Normally, a liberal Democrat who claims to be a fiscal conservative would pose no danger to a conservative Republican. But Bush's spending record is so awful (non-military expenditures up 8.7 percent in 2003) that Dean, for one, might make headway on the issue. After all, his fiscal record as Vermont governor wasn't all that bad. At the least, he could use the spending issue to take the edge off his liberalism and embarrass Bush. And no doubt former Treasury secretary Robert Rubin, his new book in hand, will travel the country, arguing that deficit reduction spawned the late 1990s boom. What can Bush do? Plenty. He can resist the temptation to settle for a Medicare bill that creates a prescription drug benefit but includes no cost-saving reforms. For now, a simple (and less costly) discount card for seniors would be more than adequate. He should also be ready to use his veto pen--for the first time--when appropriation bills with excessive spending reach his desk. Bush has wisely decided to campaign in 2004 for Social Security reform, which would help stave off insolvency.

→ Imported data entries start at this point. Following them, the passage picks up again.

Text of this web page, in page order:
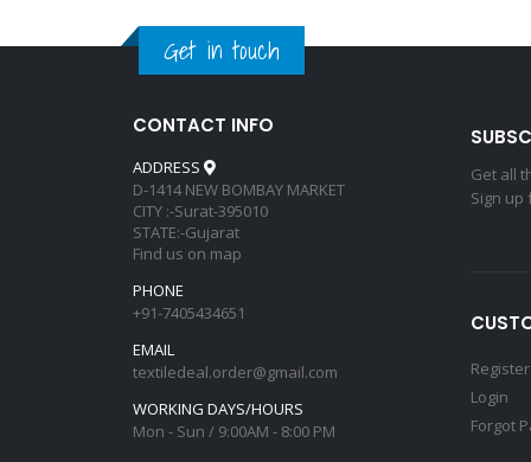
Get in touch
CONTACT INFO
ADDRESS
D-1414 NEW BOMBAY MARKET
CITY :-Surat-395010
STATE:-Gujarat
Find us on map
PHONE
+91-7405434651
EMAIL
textiledeal.order@gmail.com
WORKING DAYS/HOURS
Mon - Sun / 9:00AM - 8:00 PM
Get all
Sign
Register
Login
Forgot
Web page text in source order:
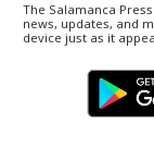
The Salamanca
news, updates, and
device just as it
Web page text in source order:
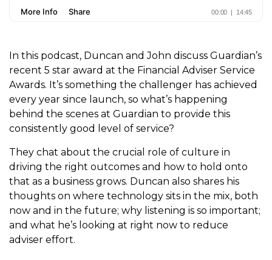
In this podcast, Duncan and John discuss Guardian’s
recent 5 star award at the Financial Adviser Service
Awards. It’s something the challenger has achieved
every year since launch, so what’s happening
behind the scenes at Guardian to provide this
consistently good level of service?
They chat about the crucial role of culture in
driving the right outcomes and how to hold onto
that as a business grows. Duncan also shares his
thoughts on where technology sits in the mix, both
now and in the future; why listening is so important;
and what he’s looking at right now to reduce
adviser effort.
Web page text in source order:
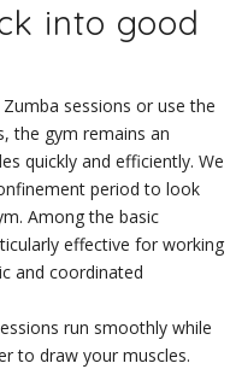
into good
sessions or use the
the gym remains an
quickly and efficiently. We
period to look
Among the basic
effective for working
and coordinated
run smoothly while
to draw your muscles.
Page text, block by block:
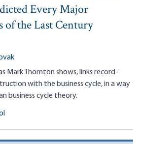
Every Major
of the Last Century
Mark Thornton shows, links record-
with the business cycle, in a way
business cycle theory.
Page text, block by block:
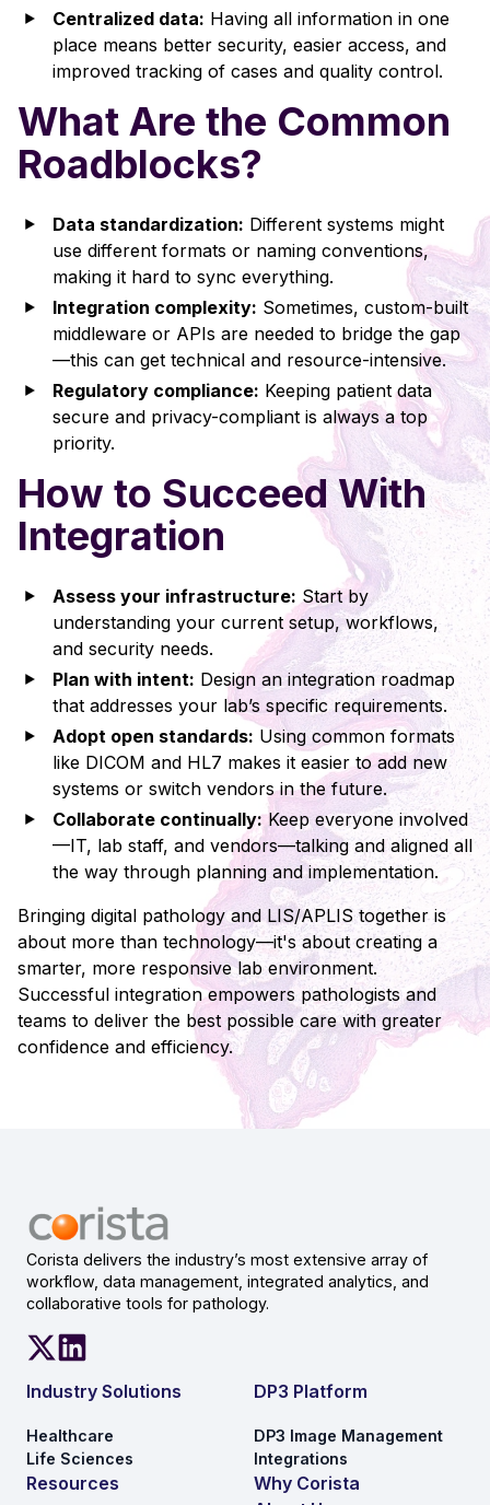
Centralized data: Having all information in one
place means better security, easier access, and
improved tracking of cases and quality control.
What Are the Common
Roadblocks?
Data standardization: Different systems might
use different formats or naming conventions,
making it hard to sync everything.
Integration complexity: Sometimes, custom-built
middleware or APIs are needed to bridge the gap
—this can get technical and resource-intensive.
Regulatory compliance: Keeping patient data
secure and privacy-compliant is always a top
priority.
How to Succeed With
Integration
Assess your infrastructure: Start by
understanding your current setup, workflows,
and security needs.
Plan with intent: Design an integration roadmap
that addresses your lab’s specific requirements.
Adopt open standards: Using common formats
like DICOM and HL7 makes it easier to add new
systems or switch vendors in the future.
Collaborate continually:Keep everyone involved
—IT, lab staff, and vendors—talking and aligned all
the way through planning and implementation.
Bringing digital pathology and LIS/APLIS together is
about more than technology—it's about creating a
smarter, more responsive lab environment.
Successful integration empowers pathologists and
teams to deliver the best possible care with greater
confidence and efficiency.
Corista delivers the industry’s most extensive array of
workflow, data management, integrated analytics, and
collaborative tools for pathology.
Industry Solutions
Healthcare
Life Sciences
DP3 Platform
DP3 Image Management
Integrations
Resources
Why Corista
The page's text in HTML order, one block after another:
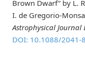
Brown Dwarf” by L.
I. de Gregorio-
Astrophysical Journal
DOI: 10.1088/
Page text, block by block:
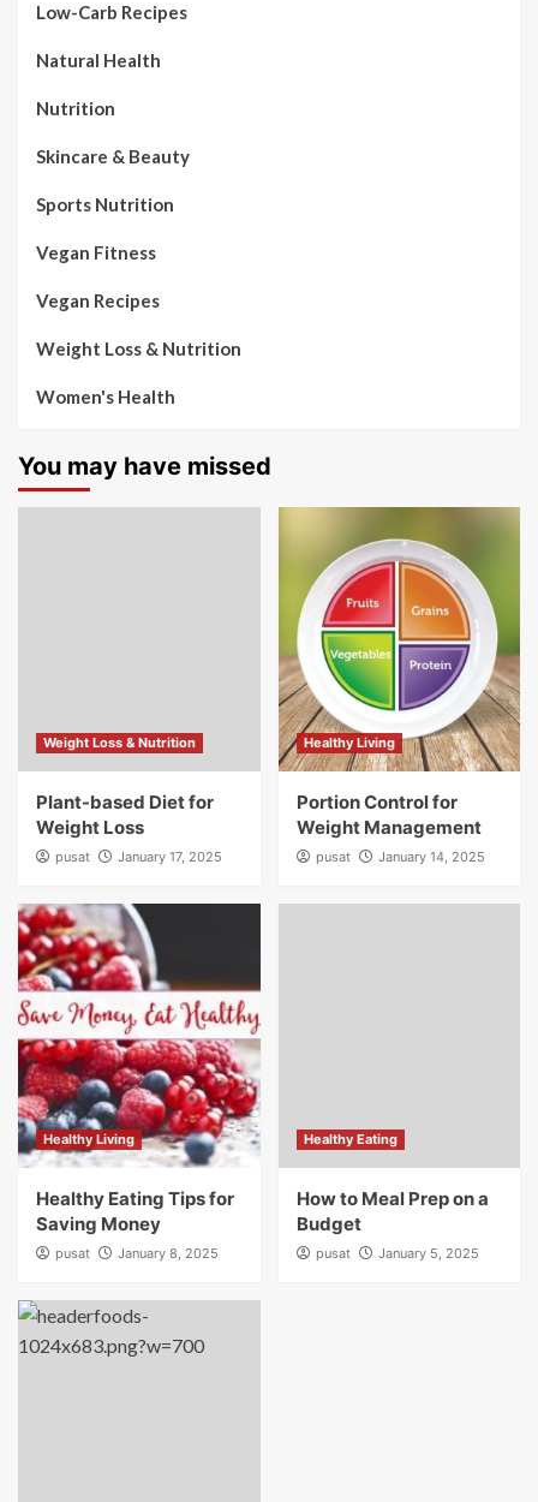
Low-Carb Recipes
Natural Health
Nutrition
Skincare & Beauty
Sports Nutrition
Vegan Fitness
Vegan Recipes
Weight Loss & Nutrition
Women's Health
You may have missed
Weight Loss & Nutrition
Plant-based Diet for
Weight Loss
pusat January 17, 2025
Healthy Living
Portion Control for
Weight Management
pusat January 14, 2025
Healthy Living
Healthy Eating Tips for
Saving Money
pusat January 8, 2025
Healthy Eating
How to Meal Prep on a
Budget
pusat January 5, 2025
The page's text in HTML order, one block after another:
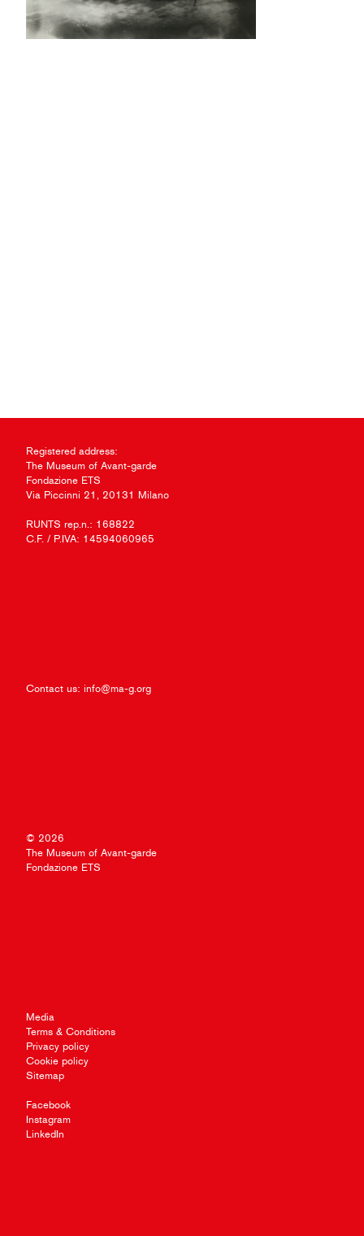
Registered address:
The Museum of Avant-garde
Fondazione ETS
Via Piccinni 21, 20131 Milano
RUNTS rep.n.: 168822
C.F. / P.IVA: 14594060965
Contact us: info@ma-g.org
© 2026
The Museum of Avant-garde
Fondazione ETS
Media
Terms & Conditions
Privacy policy
Cookie policy
Sitemap
Facebook
Instagram
LinkedIn

Finally, there are social and religious conservatives to pay attention to. Bush adviser Karl Rove has worried aloud about 4million religious conservatives who failed to vote in 2000. Next year, Bush shouldn't expect his evangelical Christian faith, now well known, to lure them to the polls. He'll need to address their concerns--abortion, gay marriage, pornography, anti-Christian bias. Harping on these isn't necessary, but making his positions clear and unequivocal is. Bush made a gratuitous mistake at his last press conference by saying the country isn't ready to ban abortion. That may be true, but he'd have been smarter to focus on the next item on the pro-life agenda, making violence against unborn children a federal crime. Social conservatives need to be encouraged. They will be--if they're certain the president is on their side.

Republican strategists who sniff a landslide in the making may think none of this is required. Maybe they're right. There's no doubt Bush is far better off than his father was going into the 1992 election. But politics is a dynamic process characterized by wild swings. Just think if Saddam Hussein were captured or killed. Support for Bush's Iraq policy would jump 20 points instantly. But also consider the possible political consequences if the U.S. military suffered a dramatic setback in Iraq next year or if another 9/11-class terrorist attack occurred at home or if the economy had a hiccup or if a serious scandal struck the Bush administration. None of these is likely. But Bush needs to be strong enough politically to withstand such scenarios, especially in the not-farfetched event he faces a Democratic foe capable of making the presidential race competitive.